(Beginning of INPUT)

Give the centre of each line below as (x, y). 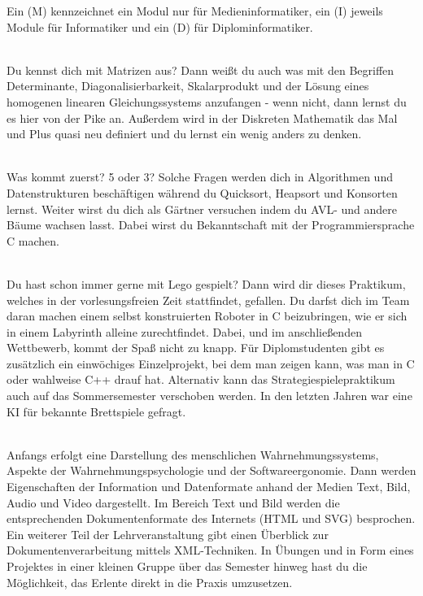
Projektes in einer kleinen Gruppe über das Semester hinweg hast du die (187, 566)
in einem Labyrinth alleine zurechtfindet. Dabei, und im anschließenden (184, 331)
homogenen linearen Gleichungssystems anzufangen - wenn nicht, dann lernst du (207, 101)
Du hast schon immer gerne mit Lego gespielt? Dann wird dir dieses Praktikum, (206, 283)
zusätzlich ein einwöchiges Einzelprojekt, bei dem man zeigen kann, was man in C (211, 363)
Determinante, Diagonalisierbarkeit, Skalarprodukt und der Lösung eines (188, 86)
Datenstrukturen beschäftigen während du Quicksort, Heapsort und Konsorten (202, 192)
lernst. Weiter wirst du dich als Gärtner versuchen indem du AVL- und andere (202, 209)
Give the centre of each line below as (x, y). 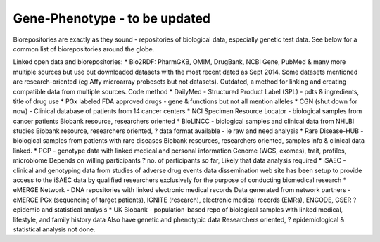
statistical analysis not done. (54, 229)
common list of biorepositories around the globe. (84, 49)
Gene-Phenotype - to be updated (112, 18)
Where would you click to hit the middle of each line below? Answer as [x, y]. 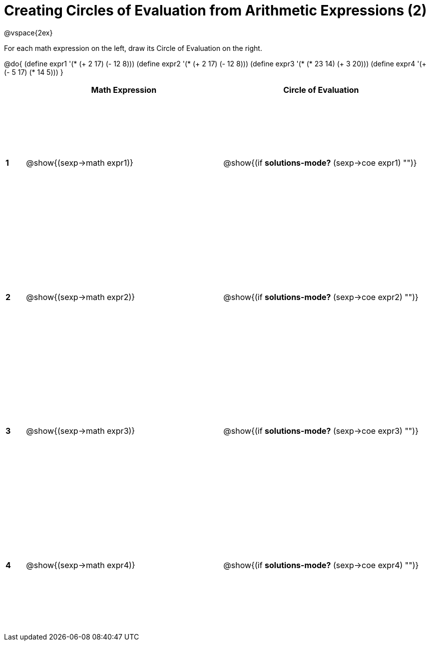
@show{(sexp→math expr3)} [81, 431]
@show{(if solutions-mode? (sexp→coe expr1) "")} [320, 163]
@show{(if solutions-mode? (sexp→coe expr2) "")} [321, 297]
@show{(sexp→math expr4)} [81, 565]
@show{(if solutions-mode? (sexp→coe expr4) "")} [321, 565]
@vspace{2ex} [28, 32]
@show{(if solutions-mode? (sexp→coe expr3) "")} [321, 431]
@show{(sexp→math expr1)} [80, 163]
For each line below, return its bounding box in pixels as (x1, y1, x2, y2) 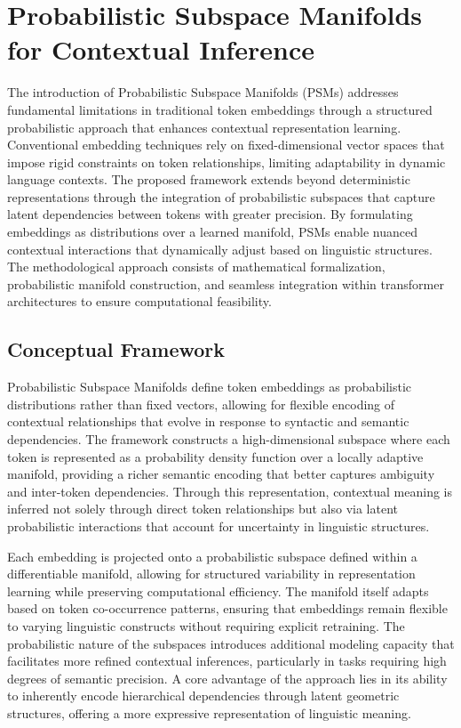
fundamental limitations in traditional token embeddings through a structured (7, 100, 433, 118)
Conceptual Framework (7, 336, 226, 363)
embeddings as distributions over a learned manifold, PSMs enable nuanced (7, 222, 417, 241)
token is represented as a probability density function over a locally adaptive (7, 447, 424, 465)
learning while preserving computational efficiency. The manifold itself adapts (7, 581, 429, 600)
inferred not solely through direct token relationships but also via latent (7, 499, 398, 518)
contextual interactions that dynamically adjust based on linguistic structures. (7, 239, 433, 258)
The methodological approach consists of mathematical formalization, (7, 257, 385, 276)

(End of INPUT)
(Beginning of INPUT)

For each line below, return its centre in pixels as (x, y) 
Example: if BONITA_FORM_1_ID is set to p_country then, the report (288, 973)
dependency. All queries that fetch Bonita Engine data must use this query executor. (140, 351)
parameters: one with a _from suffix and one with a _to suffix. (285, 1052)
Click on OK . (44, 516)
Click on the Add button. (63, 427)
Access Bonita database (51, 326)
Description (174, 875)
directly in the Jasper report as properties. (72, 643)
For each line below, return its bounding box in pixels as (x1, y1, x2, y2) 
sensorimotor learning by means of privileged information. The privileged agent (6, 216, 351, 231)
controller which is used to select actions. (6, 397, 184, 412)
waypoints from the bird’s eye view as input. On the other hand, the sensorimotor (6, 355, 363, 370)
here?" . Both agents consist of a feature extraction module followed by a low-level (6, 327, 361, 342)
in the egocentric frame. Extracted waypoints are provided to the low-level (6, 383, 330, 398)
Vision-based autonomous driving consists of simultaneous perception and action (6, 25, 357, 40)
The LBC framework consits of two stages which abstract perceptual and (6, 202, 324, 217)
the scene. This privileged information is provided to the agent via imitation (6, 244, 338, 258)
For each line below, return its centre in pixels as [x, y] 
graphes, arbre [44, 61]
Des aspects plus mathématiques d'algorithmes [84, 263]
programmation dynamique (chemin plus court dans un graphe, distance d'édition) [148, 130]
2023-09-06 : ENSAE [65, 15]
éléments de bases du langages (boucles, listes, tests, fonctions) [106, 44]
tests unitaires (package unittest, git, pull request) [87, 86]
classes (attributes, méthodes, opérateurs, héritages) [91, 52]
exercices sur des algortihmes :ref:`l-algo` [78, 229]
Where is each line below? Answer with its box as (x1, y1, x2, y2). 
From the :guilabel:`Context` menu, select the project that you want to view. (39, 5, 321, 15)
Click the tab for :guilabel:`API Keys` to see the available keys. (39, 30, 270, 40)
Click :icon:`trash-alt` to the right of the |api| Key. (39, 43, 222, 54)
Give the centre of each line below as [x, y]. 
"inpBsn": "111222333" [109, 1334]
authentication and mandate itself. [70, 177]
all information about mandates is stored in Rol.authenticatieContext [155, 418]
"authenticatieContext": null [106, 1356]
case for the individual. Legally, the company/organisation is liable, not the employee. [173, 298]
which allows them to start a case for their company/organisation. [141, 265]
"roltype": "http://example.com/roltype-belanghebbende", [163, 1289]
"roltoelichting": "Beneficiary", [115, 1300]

(End of INPUT)
(Beginning of INPUT)

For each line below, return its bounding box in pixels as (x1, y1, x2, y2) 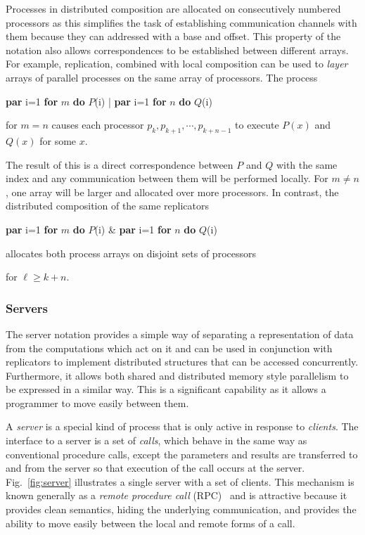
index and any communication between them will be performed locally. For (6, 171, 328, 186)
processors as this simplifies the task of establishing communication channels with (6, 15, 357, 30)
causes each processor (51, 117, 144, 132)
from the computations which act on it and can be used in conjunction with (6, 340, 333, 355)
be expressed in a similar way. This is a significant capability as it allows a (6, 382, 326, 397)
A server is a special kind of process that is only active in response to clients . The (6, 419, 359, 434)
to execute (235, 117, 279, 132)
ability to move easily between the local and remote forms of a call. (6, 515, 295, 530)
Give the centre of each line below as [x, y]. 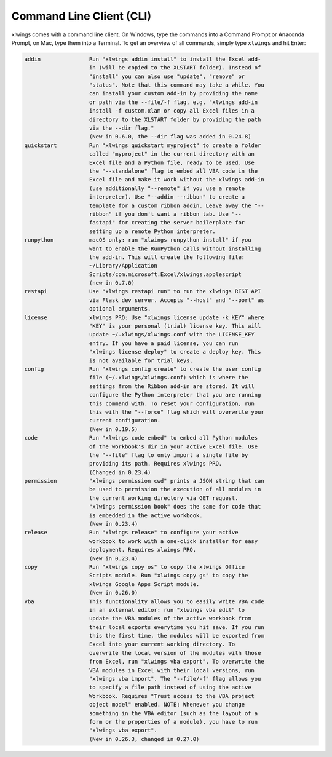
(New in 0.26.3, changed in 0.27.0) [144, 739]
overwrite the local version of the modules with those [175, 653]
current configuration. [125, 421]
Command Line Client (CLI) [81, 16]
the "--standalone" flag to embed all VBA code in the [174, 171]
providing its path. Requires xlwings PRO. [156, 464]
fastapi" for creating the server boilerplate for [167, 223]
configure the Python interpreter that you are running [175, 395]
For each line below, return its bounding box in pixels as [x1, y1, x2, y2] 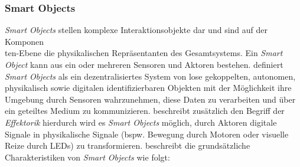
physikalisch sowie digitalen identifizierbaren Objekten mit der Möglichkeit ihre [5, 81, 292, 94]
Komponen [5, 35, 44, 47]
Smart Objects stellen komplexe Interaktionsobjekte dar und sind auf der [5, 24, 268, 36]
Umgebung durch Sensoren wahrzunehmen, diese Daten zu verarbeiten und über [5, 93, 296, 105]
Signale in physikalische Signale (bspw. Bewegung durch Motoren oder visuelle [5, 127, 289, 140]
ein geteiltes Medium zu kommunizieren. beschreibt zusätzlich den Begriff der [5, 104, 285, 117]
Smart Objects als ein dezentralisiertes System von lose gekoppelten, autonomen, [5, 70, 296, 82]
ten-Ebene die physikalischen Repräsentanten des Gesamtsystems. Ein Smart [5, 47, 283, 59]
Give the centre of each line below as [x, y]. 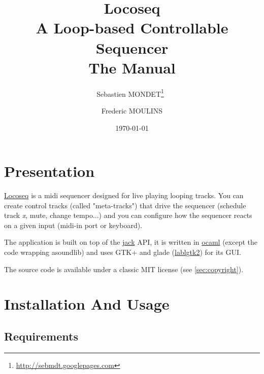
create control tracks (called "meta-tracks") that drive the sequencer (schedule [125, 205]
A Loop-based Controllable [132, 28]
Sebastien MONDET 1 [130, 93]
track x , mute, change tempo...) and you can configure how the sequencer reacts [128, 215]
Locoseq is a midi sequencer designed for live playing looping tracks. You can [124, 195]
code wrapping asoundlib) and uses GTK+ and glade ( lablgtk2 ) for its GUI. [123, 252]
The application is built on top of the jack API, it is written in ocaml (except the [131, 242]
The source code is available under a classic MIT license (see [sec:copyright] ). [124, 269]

(End of INPUT)

▶ TASK ITEM:
Each line above starting at the one holding "configure the Python" and ending at the one holding "Smart Objects stellen" should be set down exactly as it stands, both ends included, with no pictures.

▶ WRITTEN RESPONSE:
configure the Python interpreter that you are running [175, 395]
For each line below, return its bounding box in pixels as [x1, y1, x2, y2] 
physikalisch sowie digitalen identifizierbaren Objekten mit der Möglichkeit ihre [5, 81, 292, 94]
Komponen [5, 35, 44, 47]
Smart Objects stellen komplexe Interaktionsobjekte dar und sind auf der [5, 24, 268, 36]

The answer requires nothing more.